Each record is to be given again without alteration.

BEGIN RECORDS TO PROCESS

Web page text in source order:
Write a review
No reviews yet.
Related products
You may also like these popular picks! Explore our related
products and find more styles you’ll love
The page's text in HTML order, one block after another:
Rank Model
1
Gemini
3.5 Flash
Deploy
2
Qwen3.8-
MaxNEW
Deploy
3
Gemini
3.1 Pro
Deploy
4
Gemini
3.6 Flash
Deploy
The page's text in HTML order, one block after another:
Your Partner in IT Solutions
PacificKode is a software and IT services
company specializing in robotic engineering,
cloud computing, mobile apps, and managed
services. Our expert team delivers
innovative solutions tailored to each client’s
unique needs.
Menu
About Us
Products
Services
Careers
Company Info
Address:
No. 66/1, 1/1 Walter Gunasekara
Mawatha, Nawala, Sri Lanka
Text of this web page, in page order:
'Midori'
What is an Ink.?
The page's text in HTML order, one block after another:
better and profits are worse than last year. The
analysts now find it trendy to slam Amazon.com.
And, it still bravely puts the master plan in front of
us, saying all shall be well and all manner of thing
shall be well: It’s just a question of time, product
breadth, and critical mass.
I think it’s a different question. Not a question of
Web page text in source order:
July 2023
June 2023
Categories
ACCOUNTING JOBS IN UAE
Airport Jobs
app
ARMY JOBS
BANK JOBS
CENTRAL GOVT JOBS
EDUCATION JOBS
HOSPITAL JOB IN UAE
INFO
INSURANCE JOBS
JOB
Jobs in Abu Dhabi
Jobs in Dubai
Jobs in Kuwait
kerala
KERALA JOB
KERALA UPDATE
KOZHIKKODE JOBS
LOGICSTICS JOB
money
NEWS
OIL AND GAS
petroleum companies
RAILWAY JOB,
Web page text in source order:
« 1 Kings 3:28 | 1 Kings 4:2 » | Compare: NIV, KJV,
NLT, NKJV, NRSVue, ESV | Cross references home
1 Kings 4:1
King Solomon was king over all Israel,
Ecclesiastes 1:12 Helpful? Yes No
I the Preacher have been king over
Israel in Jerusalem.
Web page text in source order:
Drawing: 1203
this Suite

END RECORDS TO PROCESS

## EXERCISE RESPONSE
Web page text in source order:
Write a review
No reviews yet.
Related products
You may also like these popular picks! Explore our related
products and find more styles you’ll love
The page's text in HTML order, one block after another:
Rank Model
1
Gemini
3.5 Flash
Deploy
2
Qwen3.8-
MaxNEW
Deploy
3
Gemini
3.1 Pro
Deploy
4
Gemini
3.6 Flash
Deploy
The page's text in HTML order, one block after another:
Your Partner in IT Solutions
PacificKode is a software and IT services
company specializing in robotic engineering,
cloud computing, mobile apps, and managed
services. Our expert team delivers
innovative solutions tailored to each client’s
unique needs.
Menu
About Us
Products
Services
Careers
Company Info
Address:
No. 66/1, 1/1 Walter Gunasekara
Mawatha, Nawala, Sri Lanka
Text of this web page, in page order:
'Midori'
What is an Ink.?
The page's text in HTML order, one block after another:
better and profits are worse than last year. The
analysts now find it trendy to slam Amazon.com.
And, it still bravely puts the master plan in front of
us, saying all shall be well and all manner of thing
shall be well: It’s just a question of time, product
breadth, and critical mass.
I think it’s a different question. Not a question of
Web page text in source order:
July 2023
June 2023
Categories
ACCOUNTING JOBS IN UAE
Airport Jobs
app
ARMY JOBS
BANK JOBS
CENTRAL GOVT JOBS
EDUCATION JOBS
HOSPITAL JOB IN UAE
INFO
INSURANCE JOBS
JOB
Jobs in Abu Dhabi
Jobs in Dubai
Jobs in Kuwait
kerala
KERALA JOB
KERALA UPDATE
KOZHIKKODE JOBS
LOGICSTICS JOB
money
NEWS
OIL AND GAS
petroleum companies
RAILWAY JOB,
Web page text in source order:
« 1 Kings 3:28 | 1 Kings 4:2 » | Compare: NIV, KJV,
NLT, NKJV, NRSVue, ESV | Cross references home
1 Kings 4:1
King Solomon was king over all Israel,
Ecclesiastes 1:12 Helpful? Yes No
I the Preacher have been king over
Israel in Jerusalem.
Web page text in source order:
Drawing: 1203
this Suite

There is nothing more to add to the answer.